So make divorce harder. And of course they are probably counting it wrong. A single mother who has kept the family home, or who has been made a priority for a council house, is vastly better off than the father of her children who has no home and is burdened with alimony.

Spike
6 years ago

Thomas Sowell: Any rule that confers benefits on people in a given situation increases the value of being in that situation. Brits voted to curtail such subsidies, and the Deep State conducts a search for victims. The next step is to state that Tories hate Bangladeshis on indefensible grounds such as skin color. Tim performs a vital service by again noting that, when one bean-counts by race, one has to consider the aggregate effects of different cultures, and different personal choices, including family size. There is a cost to rearing children, and it isn’t the fault of The Rich or… Read more »

Bongo
Bongo
6 years ago

It appears that the rise in the tax free personal allowance is being classed as a loss for those who don’t benefit from it. But the expected to rise costs of plumbers and decorators are not being classed as gains for people who get those things for free via their social/council landlord.
I have skimmed it admittedly.

Mr Ecks
Mr Ecks
6 years ago

They are still channelling taxpayers cash to a breeding program for those they have imported to replace us.

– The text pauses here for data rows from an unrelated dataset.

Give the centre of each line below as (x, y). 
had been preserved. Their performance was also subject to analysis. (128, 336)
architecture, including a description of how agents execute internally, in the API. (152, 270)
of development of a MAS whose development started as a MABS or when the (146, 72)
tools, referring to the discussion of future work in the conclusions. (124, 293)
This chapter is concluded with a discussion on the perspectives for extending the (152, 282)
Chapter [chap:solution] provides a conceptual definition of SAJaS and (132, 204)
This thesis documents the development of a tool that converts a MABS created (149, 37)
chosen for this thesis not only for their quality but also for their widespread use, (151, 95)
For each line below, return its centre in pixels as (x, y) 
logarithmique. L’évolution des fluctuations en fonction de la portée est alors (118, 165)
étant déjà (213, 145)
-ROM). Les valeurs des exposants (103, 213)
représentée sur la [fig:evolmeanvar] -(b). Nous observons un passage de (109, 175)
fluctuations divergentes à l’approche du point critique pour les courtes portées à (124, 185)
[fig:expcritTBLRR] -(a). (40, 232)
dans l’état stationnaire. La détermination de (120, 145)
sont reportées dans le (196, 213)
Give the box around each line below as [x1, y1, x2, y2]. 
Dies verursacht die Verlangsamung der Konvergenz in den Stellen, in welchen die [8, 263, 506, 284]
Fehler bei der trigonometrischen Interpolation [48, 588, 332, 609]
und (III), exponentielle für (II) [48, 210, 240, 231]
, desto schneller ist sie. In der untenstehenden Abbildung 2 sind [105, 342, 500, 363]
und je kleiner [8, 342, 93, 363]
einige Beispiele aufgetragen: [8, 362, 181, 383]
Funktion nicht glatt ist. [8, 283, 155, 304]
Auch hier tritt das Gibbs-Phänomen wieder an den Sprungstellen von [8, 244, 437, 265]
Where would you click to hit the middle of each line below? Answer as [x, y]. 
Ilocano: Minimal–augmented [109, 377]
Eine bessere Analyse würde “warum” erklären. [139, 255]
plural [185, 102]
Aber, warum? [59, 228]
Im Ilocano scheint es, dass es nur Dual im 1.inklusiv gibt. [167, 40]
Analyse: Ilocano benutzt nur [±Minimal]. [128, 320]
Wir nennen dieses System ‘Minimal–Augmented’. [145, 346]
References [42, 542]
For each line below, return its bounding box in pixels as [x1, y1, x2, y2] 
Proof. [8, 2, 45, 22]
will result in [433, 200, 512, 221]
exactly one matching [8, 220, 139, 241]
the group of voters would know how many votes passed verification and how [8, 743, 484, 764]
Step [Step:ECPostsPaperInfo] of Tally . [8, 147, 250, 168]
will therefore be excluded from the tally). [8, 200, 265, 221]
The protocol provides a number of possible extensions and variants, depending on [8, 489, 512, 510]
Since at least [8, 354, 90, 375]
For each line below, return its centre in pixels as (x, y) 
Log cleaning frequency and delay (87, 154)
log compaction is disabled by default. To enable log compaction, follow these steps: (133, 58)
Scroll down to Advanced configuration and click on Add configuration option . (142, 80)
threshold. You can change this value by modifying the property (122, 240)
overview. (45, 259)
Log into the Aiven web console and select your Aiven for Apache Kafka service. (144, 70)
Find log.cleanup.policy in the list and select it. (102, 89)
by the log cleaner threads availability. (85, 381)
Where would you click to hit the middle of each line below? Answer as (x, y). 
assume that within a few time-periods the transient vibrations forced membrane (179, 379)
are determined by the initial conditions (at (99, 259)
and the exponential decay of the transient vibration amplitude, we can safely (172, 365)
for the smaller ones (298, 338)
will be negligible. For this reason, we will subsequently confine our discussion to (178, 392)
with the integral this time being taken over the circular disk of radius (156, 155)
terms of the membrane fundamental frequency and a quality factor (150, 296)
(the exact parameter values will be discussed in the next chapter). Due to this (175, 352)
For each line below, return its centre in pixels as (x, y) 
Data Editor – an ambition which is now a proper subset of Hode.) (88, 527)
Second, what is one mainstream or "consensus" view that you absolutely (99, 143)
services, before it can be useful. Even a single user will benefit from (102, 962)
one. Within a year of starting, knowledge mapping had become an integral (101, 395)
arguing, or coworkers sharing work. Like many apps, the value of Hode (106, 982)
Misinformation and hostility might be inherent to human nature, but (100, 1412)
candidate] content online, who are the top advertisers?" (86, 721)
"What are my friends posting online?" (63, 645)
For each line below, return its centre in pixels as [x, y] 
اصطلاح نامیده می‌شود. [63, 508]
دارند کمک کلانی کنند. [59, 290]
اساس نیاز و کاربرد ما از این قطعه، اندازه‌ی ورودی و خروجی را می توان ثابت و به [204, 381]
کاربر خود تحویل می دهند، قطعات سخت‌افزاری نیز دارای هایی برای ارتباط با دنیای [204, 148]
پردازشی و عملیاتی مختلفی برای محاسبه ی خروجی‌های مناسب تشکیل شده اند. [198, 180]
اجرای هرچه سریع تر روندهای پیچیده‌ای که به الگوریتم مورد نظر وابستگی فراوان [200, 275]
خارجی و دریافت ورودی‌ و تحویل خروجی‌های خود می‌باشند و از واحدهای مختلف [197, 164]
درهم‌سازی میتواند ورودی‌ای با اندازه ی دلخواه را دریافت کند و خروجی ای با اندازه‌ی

Money for only one woman and two kids per male. Per male. Not for each woman he is shacked up with and the pair of kids he has with her.

Pcar
Pcar
6 years ago

Solution

CLose Gov’t/Taxpayer funded “The Equality and Human Rights Commission” quango.

Like PHE & DFID they are taxpayer funded lobbying/campaigning entities used as make work schemes for Guardian readers and their ilk.

Pcar
Pcar
6 years ago

@Tim Worstall

Why, why, why have you Removed Latest Articles from home page and no link to it?

Bad move, quick ease of reading & navigating is more important than show lots.

Remember El Reg doing what you’ve copied? Complaints made and readership down.

They partially relented by adding “This Week” buried in footers – readership continues to decline (alexa)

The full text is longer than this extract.